On 23.04.22 08:21, Kalle Valo wrote:
Alexander Wetzel <alexander@xxxxxxxxxxxxxx> writes:
Using not existing queues can panic the kernel with rtl8180/rtl8185
cards. Ignore the skb priority for those cards, they only have one
tx queue.
Cc: stable@xxxxxxxxxxxxxxx
Reported-by: pa@xxxxxxxxx
Tested-by: pa@xxxxxxxxx
Signed-off-by: Alexander Wetzel <alexander@xxxxxxxxxxxxxx>
---
Pierre Asselin (pa@xxxxxxxxx) reported a kernel crash in the Gentoo forum:
https://forums.gentoo.org/viewtopic-t-1147832-postdays-0-postorder-asc-start-25.html
He also confirmed that this patch fixes the issue.
In summary this happened:
After updating wpa_supplicant from 2.9 to 2.10 the kernel crashed with a
"divide error: 0000" when connecting to an AP.
Control port tx now tries to use IEEE80211_AC_VO for the priority, which
wpa_supplicants starts to use in 2.10.
Since only the rtl8187se part of the driver supports QoS, the priority
of the skb is set to IEEE80211_AC_BE (2) by mac80211 for rtl8180/rtl8185
cards.
rtl8180 is then unconditionally reading out the priority and finally crashes on
drivers/net/wireless/realtek/rtl818x/rtl8180/dev.c line 544 without this
patch:
idx = (ring->idx + skb_queue_len(&ring->queue)) % ring->entries
"ring->entries" is zero for rtl8180/rtl8185 cards, tx_ring[2] never got
initialized.
All this after "---" line is very useful information but the actual
commit log is just two sentences. I would copy all to the commit log.
We don't need to limit the size of the commit log, on the contrary we
should include all the information in it.
I see what you mean, fine for me.
If you prefer I can also make an update but feel to handle that at your
convenience. If you e.g. see a better way to do that drop the patch and
simply submit your version.
While I spent some time figuring out how QoS is intended to work and I'm
pretty sure I finally got the outline it I'm still wondering why we
never set the priority for skb's on the normal transmit path.

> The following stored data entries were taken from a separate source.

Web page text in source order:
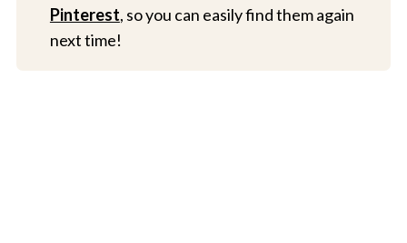
Pinterest, so you can easily find them again
next time!
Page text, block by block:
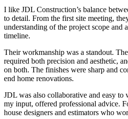
I like JDL Construction’s balance
to detail. From the first site meeting,
understanding of the project scope and
timeline.
Their workmanship was a standout.
required both precision and aesthetic,
on both. The finishes were sharp and
end home renovations.
JDL was also collaborative and easy
my input, offered professional advice.
house designers and estimators who
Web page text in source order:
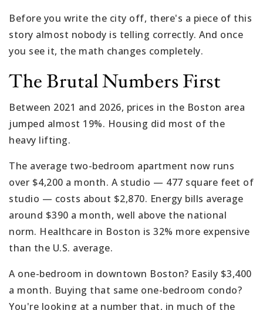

Obviously the idea is to keep the queue from whoever set it prior to us
and just overwriting it with good reason.
I plan to look a bit more into that, especially since Pierre's system
was working when wpa_supplicant is not using control Port. Thus
skb_get_queue_mapping() must return zero - or max one - on that path.
That only makes sense when the network subsystem knows that QoS is not
supported and is not bothering to set the queue. (Or if we would map
zero to IEEE80211_AC_BE, but we are not handling it that way)
It basically drills down to the fact that we only call
_ieee80211_select_queue() on the normal tx path for drivers supporting
wake_tx_queue. I would have expected that call to be done for all
drivers. (Or at least all drivers supporting QoS.)
So there is either a strange bug or - so far more likely - some serious
gap in my still evolving understanding of QoS.